17 August 2020

    Craig Wilson

    Acute Art brings augmented reality art into your home

    We can’t go to art galleries to see the work of world-renowned artists, but we can bring some of their work — and the joy they elicit — into our homes.

    You may have seen Google’s new augmented reality (AR) animals feature doing the rounds. If you search for animals on Google using a smartphone, you now have the option to view them in AR. Search ‘tiger’ for instance, and with a couple of taps you can use the combination of your smartphone’s camera and screen to make a big cat appear in your kitchen, living room, or anywhere else you like. Acute Art uses the same concept, but instead of animals, it lets you see artworks – and interact with them – wherever you are.

    Open the app and you’re greeted with a list of artists. Artists have gradually been added to the line-up since it launched in March 2020, some of whom have added works to their initial offerings. This suggests there are still more to come, and that the app isn’t some fly-by-night that’s going to vanish unexpectedly.

    The latest addition to the roster is Darren Bader, the playful, conceptual art provocateur who’s best known for works that interrogate art and the art scene, like the time he used crowdfunding platform Indiegogo to raise money, which he then sold at auction, with the proceeds eventually donated to charity. In Acute Art, the works on offer include ‘The Groom’, a set of nail clippers on wheels called that roam about the virtual space they’re placed in, and ‘Charge (Dev)’, a dancing figure from the artist’s Mende Mundi show.
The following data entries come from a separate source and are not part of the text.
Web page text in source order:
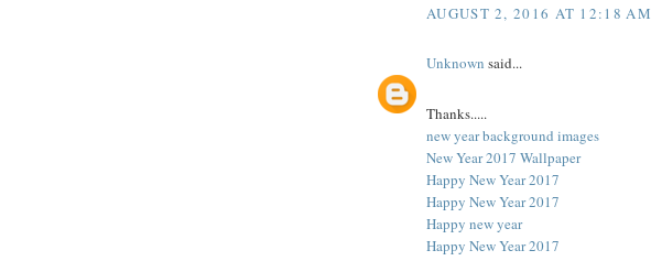
AUGUST 2, 2016 AT 12:18 AM
Unknown said...
Thanks.....
new year background images
New Year 2017 Wallpaper
Happy New Year 2017
Happy New Year 2017
Happy new year
Happy New Year 2017
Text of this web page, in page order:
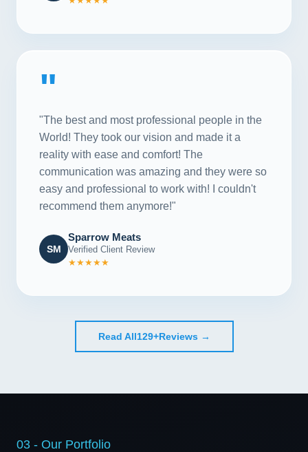
"
"The best and most professional people in the
World! They took our vision and made it a
reality with ease and comfort! The
communication was amazing and they were so
easy and professional to work with! I couldn't
recommend them anymore!"
SM
Sparrow Meats
Verified Client Review
★★★★★
Read All129+Reviews →
03 - Our Portfolio
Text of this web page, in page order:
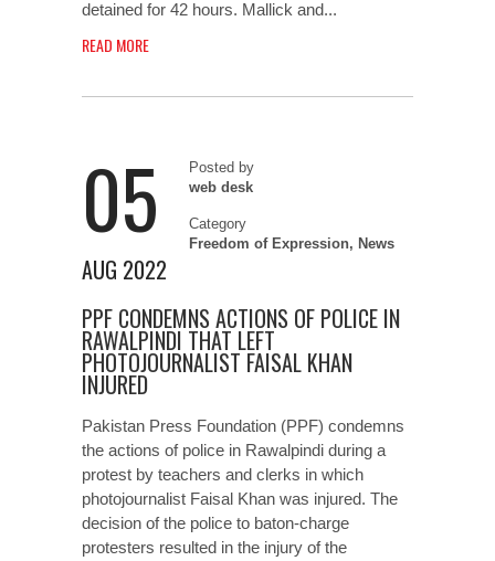
detained for 42 hours. Mallick and...
READ MORE
05
AUG 2022
Posted by
web desk
Category
Freedom of Expression, News
PPF CONDEMNS ACTIONS OF POLICE IN
RAWALPINDI THAT LEFT
PHOTOJOURNALIST FAISAL KHAN
INJURED
Pakistan Press Foundation (PPF) condemns
the actions of police in Rawalpindi during a
protest by teachers and clerks in which
photojournalist Faisal Khan was injured. The
decision of the police to baton-charge
protesters resulted in the injury of the

    Adjustable for your environment

    You can adjust positioning, lighting, and other variables of many of the works, and then take still or videos of them. Some respond to interaction, which means you’ll either need to use your phone’s front-facing camera and a tripod or similar device so you can control the framing, or – far easier – rope in a friend or family member to help.

    One of the interactive artworks, for instance, is a storm cloud from Olafur Eliasson that rumbles with thunder – be sure to turn up the volume on your phone – and emits virtual rain when you touch it. Eliasson’s works, all part of his ‘Wunderkamer’ series, are some of the most satisfying on offer. Most are focused on natural phenomena, from rainbows and a burning sun, to a puffin and the aurora borealis (the Northern Lights), with which you can decorate your space virtually.

    Another highlight is the animated graffiti of Korean artist Myoung Jo Jeong, which includes a dog dreaming of itself in a work called ‘Feasibility’, and a flying figure in a nightgown – arms pointed skywards, Superman-style – entitled ‘One Should Stay Away from Anything Worldly’.

    You can place as many of the artworks as you like in virtual space simultaneously and then wander around them for a different view. Playing with the lighting really brings them to life, and if you want a closer look, turn the lights in the room down low and use the torch feature to highlight specific portions of each work.

    Armchair gallery visits

    Occasionally Acute Art will add a short-lived piece of AR art to its collection and will charge a small fee to download it, but these paid pieces are few and far between. The majority of the content is entirely free, as are the apps, which are available for both Google’s Android and Apple’s iOS.

    With global travel heavily restricted for the foreseeable future and most galleries closed, Acute Art is a great way to liven up not just the space you’ve probably been spending way too much time in lately, but also a novel way to spice up your Instagram or TikTok posts – all without leaving your armchair, couch, or whatever else you choose to sit on in the comfort of your own home. The best part? It’s definitely socially distant and unlikely to get you infected with anything other than an interest in contemporary, digital-based art.